[PROBLEM TO WORK ON]: The required answer is each line in the entries below where "functions" occurs.

[Stored dataset items]:
***
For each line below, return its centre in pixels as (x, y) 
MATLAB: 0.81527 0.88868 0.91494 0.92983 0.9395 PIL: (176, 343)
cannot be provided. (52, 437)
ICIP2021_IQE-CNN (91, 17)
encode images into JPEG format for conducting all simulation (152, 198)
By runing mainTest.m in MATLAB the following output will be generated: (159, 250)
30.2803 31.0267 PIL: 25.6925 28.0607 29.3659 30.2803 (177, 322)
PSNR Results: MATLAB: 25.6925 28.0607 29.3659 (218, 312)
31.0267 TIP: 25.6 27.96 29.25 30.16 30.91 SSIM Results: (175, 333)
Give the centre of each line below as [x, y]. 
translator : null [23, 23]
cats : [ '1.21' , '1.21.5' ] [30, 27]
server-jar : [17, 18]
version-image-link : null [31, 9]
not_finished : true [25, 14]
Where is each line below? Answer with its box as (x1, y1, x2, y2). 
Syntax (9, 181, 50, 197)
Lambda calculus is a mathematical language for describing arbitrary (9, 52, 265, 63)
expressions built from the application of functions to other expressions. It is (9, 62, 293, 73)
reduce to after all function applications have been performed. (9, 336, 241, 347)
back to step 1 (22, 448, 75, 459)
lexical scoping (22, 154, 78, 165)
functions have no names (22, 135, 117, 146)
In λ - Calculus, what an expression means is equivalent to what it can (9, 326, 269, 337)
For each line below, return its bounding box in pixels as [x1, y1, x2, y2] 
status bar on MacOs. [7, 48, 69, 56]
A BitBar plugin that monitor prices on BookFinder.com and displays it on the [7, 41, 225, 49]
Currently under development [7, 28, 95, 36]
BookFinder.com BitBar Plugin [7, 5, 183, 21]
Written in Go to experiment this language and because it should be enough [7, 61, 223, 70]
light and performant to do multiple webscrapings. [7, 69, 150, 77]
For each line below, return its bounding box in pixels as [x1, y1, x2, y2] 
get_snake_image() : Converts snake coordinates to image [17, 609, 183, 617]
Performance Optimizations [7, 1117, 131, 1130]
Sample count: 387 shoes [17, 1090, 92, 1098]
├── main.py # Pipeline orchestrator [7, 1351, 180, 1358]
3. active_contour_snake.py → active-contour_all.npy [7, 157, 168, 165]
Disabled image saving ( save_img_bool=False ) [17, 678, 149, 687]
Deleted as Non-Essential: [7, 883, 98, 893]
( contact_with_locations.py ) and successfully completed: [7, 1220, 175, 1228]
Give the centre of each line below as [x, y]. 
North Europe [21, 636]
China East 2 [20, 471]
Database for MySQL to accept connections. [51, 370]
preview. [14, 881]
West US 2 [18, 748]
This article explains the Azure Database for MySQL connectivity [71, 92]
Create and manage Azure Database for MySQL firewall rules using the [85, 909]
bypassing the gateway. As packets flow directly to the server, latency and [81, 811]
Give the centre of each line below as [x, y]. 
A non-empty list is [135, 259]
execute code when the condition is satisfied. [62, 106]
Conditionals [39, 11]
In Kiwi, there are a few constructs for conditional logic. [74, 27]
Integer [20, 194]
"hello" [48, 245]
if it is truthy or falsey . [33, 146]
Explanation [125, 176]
***
[RESULT FOR THIS EXERCISE]:
expressions built from the application of functions to other expressions. It is (9, 62, 293, 73)
functions have no names (22, 135, 117, 146)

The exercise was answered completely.